[What the task requires] Extract from the entries below, exactly as given, only the lines from the line containing "affected by these situations." to the line containing "allowance because they", both lines included.

--- Data ---

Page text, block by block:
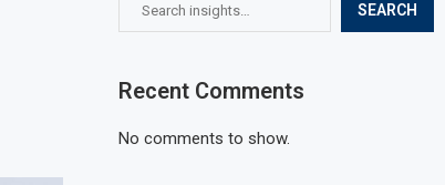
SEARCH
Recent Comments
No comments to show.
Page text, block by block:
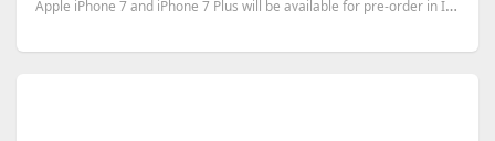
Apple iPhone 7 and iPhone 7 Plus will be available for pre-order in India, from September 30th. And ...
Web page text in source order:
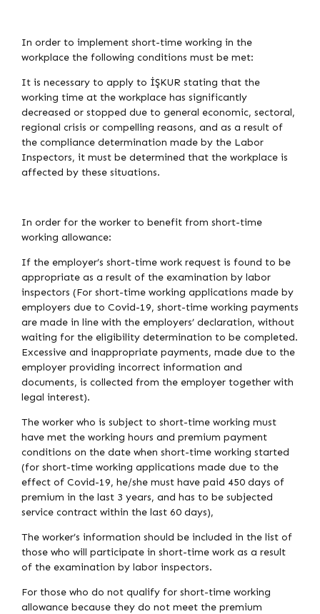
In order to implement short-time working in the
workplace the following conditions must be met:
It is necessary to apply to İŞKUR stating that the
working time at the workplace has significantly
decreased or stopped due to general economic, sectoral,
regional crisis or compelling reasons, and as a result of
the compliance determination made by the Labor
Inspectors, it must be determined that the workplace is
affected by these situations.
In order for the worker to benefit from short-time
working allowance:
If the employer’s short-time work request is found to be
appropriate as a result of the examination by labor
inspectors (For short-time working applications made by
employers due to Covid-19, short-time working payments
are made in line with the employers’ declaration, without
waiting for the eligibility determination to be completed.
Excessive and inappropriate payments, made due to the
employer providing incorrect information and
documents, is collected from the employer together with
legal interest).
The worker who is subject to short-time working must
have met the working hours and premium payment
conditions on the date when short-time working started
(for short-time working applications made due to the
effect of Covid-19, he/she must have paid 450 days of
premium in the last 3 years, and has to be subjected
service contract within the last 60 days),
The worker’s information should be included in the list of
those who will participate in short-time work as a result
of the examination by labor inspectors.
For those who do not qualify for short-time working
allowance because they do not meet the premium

---
--- Data ---

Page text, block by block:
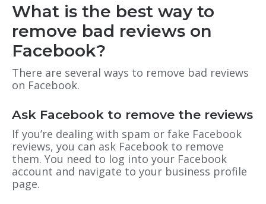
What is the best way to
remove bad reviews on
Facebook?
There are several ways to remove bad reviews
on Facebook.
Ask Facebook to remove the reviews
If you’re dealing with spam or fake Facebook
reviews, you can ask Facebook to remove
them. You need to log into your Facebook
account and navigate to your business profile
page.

---

[Result]
affected by these situations.
In order for the worker to benefit from short-time
working allowance:
If the employer’s short-time work request is found to be
appropriate as a result of the examination by labor
inspectors (For short-time working applications made by
employers due to Covid-19, short-time working payments
are made in line with the employers’ declaration, without
waiting for the eligibility determination to be completed.
Excessive and inappropriate payments, made due to the
employer providing incorrect information and
documents, is collected from the employer together with
legal interest).
The worker who is subject to short-time working must
have met the working hours and premium payment
conditions on the date when short-time working started
(for short-time working applications made due to the
effect of Covid-19, he/she must have paid 450 days of
premium in the last 3 years, and has to be subjected
service contract within the last 60 days),
The worker’s information should be included in the list of
those who will participate in short-time work as a result
of the examination by labor inspectors.
For those who do not qualify for short-time working
allowance because they do not meet the premium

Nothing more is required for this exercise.